The level of configuration required depends on the implementation. Below are details of common administrator concerns and solving them in MongoDb:
MongoDb is designed to run in a trusted environment, and authentication and authorisation are not enabled. It is expected that only trusted network access will be allowed. Use secure mode if running on a public network. When authentication is enabled, all clients are required to provide credentials to access the databases. Authorisation determines what level of access a user has to the databases and operations.
Replication keeps multiple copies of the database on different servers. This increases redundancy and improves data availability. In high risk/always-on environments, replica sets should be configured. Different data sets can then be used for tasks like Reporting, Backup and Disaster Recovery. Replica Sets always consist of one Primary mongod instance, which accepts all write operations from the clients. Secondary sets then asynchronously apply all changes to the primary, to their own data set. If the primary fails, the replica set will hold an election to select a new primary, ensuring automatic failover. The most common setup is one primary, and two secondary sets.
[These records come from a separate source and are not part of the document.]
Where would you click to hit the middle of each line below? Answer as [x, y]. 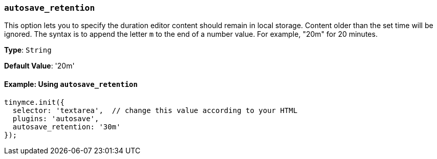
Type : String [28, 50]
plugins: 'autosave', [56, 118]
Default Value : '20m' [39, 66]
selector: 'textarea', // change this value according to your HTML [155, 110]
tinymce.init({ [35, 102]
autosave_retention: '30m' [67, 127]
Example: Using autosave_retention [71, 84]
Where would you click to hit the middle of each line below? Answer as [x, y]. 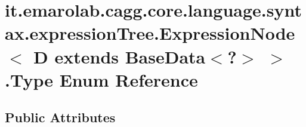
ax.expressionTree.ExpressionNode [150, 33]
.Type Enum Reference [101, 79]
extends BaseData [130, 56]
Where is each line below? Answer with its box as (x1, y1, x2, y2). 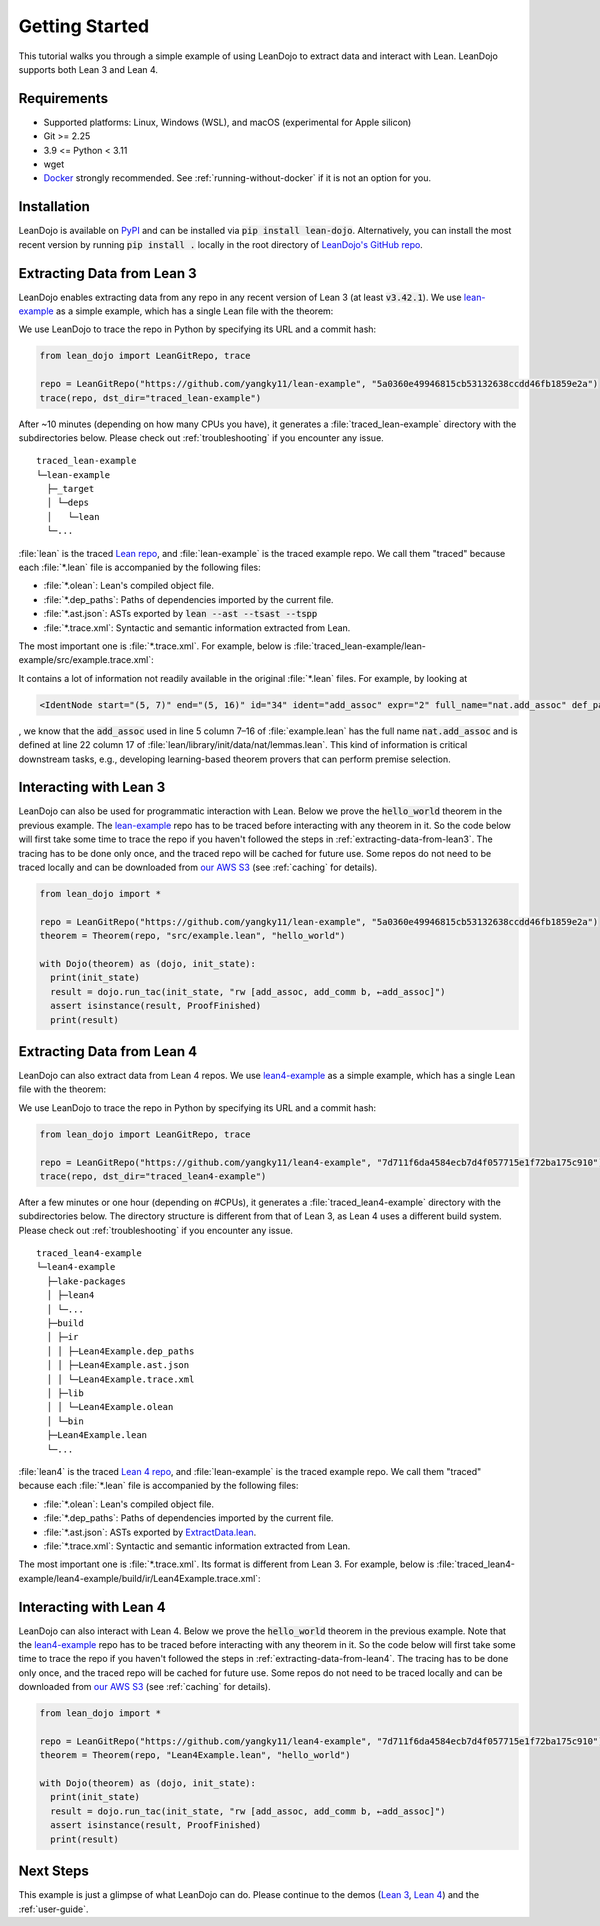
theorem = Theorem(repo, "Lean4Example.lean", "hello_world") (39, 1750, 351, 1761)
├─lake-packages (46, 1275, 127, 1287)
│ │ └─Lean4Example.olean (46, 1401, 174, 1413)
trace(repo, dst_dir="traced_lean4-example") (39, 1170, 267, 1182)
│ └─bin (46, 1415, 84, 1427)
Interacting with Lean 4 (18, 1598, 166, 1615)
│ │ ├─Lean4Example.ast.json (46, 1360, 190, 1371)
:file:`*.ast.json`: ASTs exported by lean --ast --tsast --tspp (43, 608, 318, 620)
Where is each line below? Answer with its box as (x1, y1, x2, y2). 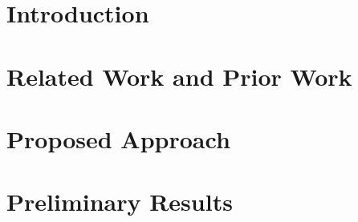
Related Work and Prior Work (6, 59, 352, 92)
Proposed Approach (6, 122, 230, 155)
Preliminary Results (6, 185, 233, 218)
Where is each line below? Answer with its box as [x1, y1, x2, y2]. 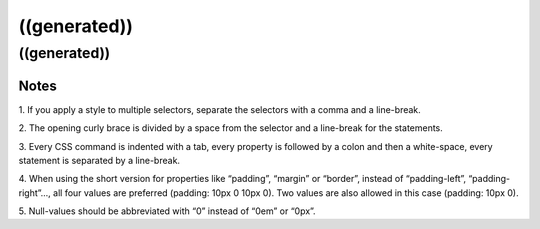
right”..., [18, 186, 52, 199]
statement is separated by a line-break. [18, 154, 180, 166]
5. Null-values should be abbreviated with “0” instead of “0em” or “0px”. [18, 205, 316, 217]
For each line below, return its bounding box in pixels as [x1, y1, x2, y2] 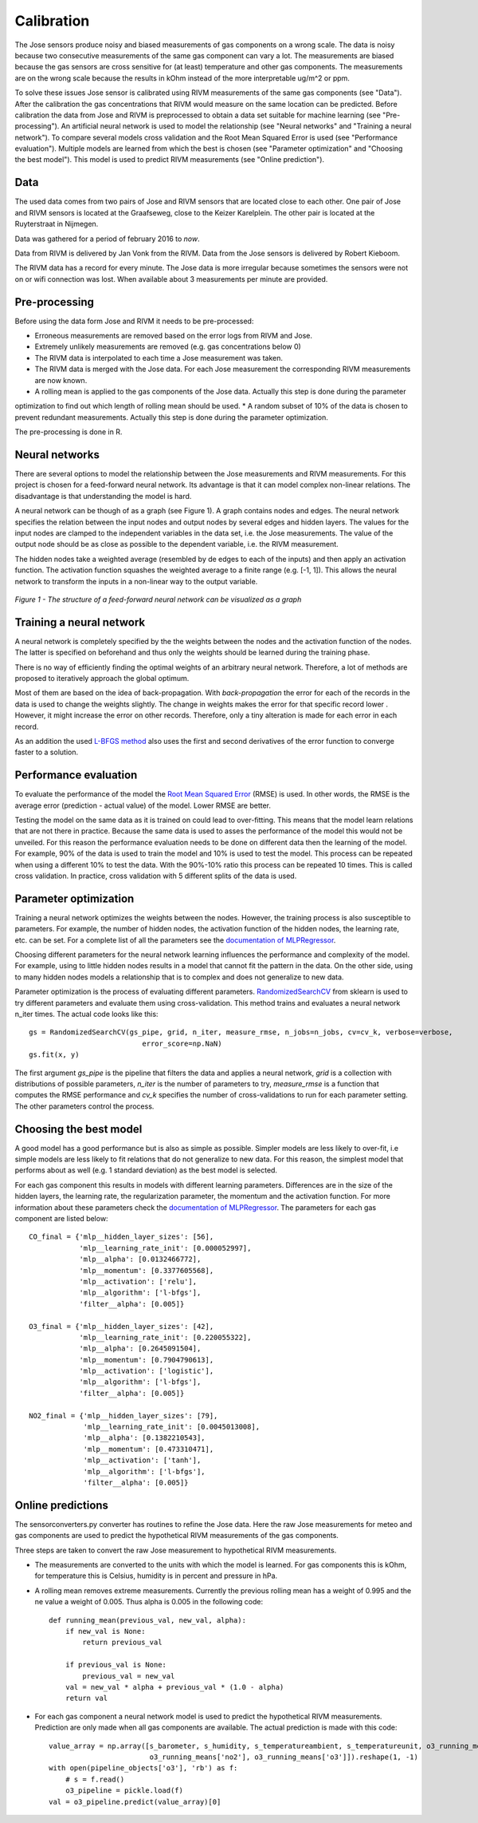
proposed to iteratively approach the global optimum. [14, 674, 190, 683]
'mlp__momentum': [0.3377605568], [79, 1266, 214, 1275]
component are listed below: [14, 1214, 108, 1224]
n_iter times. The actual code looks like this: [14, 1010, 159, 1019]
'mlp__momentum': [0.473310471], [83, 1445, 214, 1453]
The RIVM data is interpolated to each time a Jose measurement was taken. [34, 353, 283, 362]
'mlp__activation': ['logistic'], [79, 1366, 214, 1376]
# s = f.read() [65, 1774, 125, 1784]

MongoDb supports sharding to handle large datasets and deployments with high throughputs. Vertical scaling has a practical limit because it relies on increasing the CPU, storage and RAM of a single machine. In contrast, sharding (horizontal scaling) is a method of splitting the data across multiple machines. A sharded cluster (the set of nodes in a sharded deployment) consists of three config processes, one or more shards (a single mongod instance or a replica set) and one or more mongod instances to route the read and writes between the application and the shards.
MongoDb provides 3 different backup methods. Mongodump has proved effective in the implementations detailed above. 1. Mongodump produces high fidelity BSON files and is suitable for smaller implementations. Mongorestore will populate a database with the contents of the BSON files. It will compete for resources with applications that are modifying the data. If using with Replica, sets run the command on a secondary. 2. Copy the underlying data files to create a backup. 3. Third party tools like the MongoDb Management Services (MMS) continually back up replica sets and sharded systems and can provide point in time recovery. (https://mms.mongodb.com/)
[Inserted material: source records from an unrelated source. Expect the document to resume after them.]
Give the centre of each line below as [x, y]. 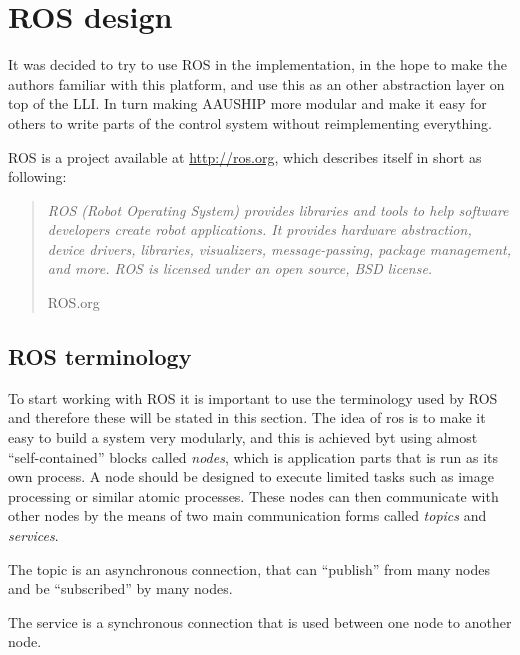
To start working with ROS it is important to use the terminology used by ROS [253, 397]
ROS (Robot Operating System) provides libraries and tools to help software [278, 209]
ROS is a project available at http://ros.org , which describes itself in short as [245, 156]
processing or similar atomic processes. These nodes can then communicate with [253, 495]
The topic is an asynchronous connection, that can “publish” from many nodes [249, 568]
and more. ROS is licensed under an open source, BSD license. [240, 268]
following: [37, 176]
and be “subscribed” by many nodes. [120, 588]
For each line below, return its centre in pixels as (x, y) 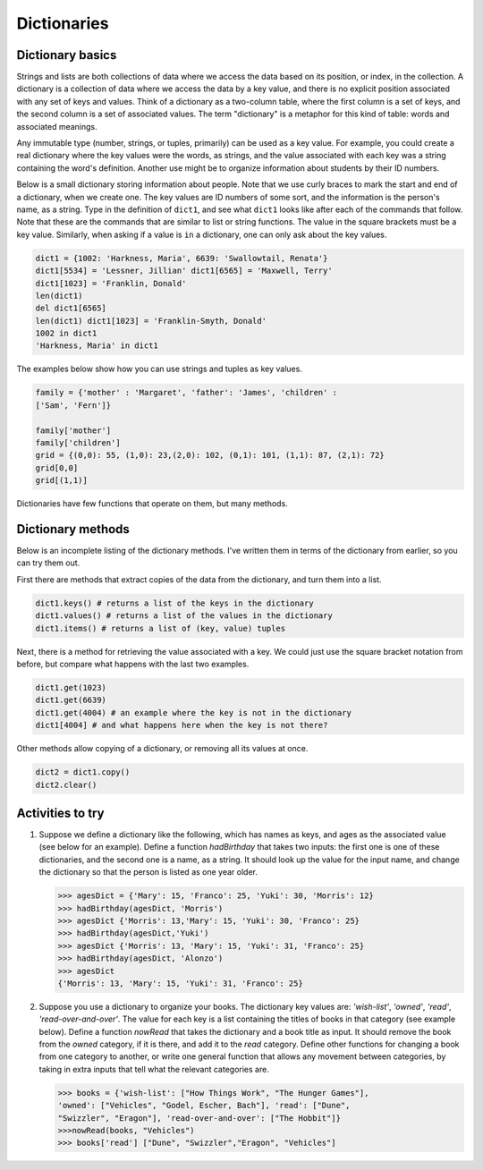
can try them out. (48, 563)
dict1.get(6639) (71, 700)
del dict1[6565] (71, 308)
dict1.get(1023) (71, 687)
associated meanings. (57, 126)
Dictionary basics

From experience, once MongoDb is configured and running, it needs very little support. The system can be monitored using the Reporting tools available in MongoDb or through third party self-hosted or SaaS tools. The MongoDb tools include the following: 1. Utilities to diagnose issues and assess normal operation a. Mongostat to report on the load distribution on the server and help with capacity planning b. Mongotop to check the database activity 2. REST Interface to configure monitoring and alert scripts 3. HTTP Console is a web page for simple diagnostic and monitoring tasks 4. Various commands can be run from the command line If performance degradation is experienced some common causes are 1. Locking 2. Memory usage 3. Page faults
MongoDb is a very powerful database and can be a beneficial addition in any company. It is easy to install and can be easily configured to scale according to the application’s needs. MongoDb is stable in Production and requires little support outside of regular monitoring. Organisations and DBA’s should not hold back from implementing MongoDb projects simply because it is unknown.